It’s the birthday of Emily Brontë (1818-1848, #diedtooyoung), whose single novel, Wuthering Heights (1847), is considered one of the greatest novels in the English language.
Emily Jane Brontë was born in the parsonage at Thornton in Yorkshire, the fifth of six children, but the family moved to Haworth in 1820 when their father became rector there. Haworth was located in the bleak bleak moors of middle England, and accordingly their mother died the next year. In 1824, the four older daughters were sent off to school at the Clergy Daughters’ School in Lancashire, which was exactly as much fun as it sounds; the rooms were cold and the food was iffy, and the two eldest, Maria and Elizabeth, came down with tuberculosis. They died at home in 1825 and their father yanked Emily and Charlotte out of school and brought them home as well, and after that it was all about homeschooling.
(Spoiler alert: don’t get fond of anyone in this family.)
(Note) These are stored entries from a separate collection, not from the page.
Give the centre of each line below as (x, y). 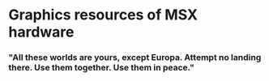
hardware (41, 32)
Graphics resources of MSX (103, 15)
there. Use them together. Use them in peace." (101, 68)
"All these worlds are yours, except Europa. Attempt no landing (135, 58)

Growing up, Brontë walked with her siblings on the moors, played games, sketched nature, and like that. The Brontë children famously created the imaginary lands of Angria and Gondal, in which many of the characters were motherless or even abandoned. Brontë made her next foray into the outside world in 1835 when she attended a school at Roe Head where Charlotte was teaching, but homesickness drove her home in three months; likewise, she lasted only six months as a teacher herself in 1838 at a school near Halifax. Her final trip from home was in 1842, when she and Charlotte went to Brussels to study in hopes of eventually setting up a girls’ school of their own; this ended when their Aunt Branwell died, and they returned home.
In 1846, Charlotte, Emily, and Anne pseudonymously self-published a volume called Poems by Currer, Ellis and Acton Bell; the work sold two copies. (For those of you unversed in the publication world, those numbers are quite low.) The next year, they each published a novel: Agnes Grey (Anne), Jane Eyre (Charlotte), and Wuthering Heights (Emily). Jane Eyre was a tremendous success, while Wuthering Heights was initially considered savage and coarse. Brontë has since come to be considered perhaps the greatest of the three sisters and the only poetic genius among them.
In 1848, Branwell, the only Brontë brother, died of tuberculosis and alcoholism at 31. Brontë caught a cold at his funeral, which led to tuberculosis, and died three months later at 30. Anne, devastated by her sister’s death and perhaps also a bit of a copycat, died of tuberculosis five months later at 29. Charlotte lived to the ripe old age of 39, dying within a year of her marriage.
Have a determinedly cheerful Tuesday and stay scrupulously honest to the data.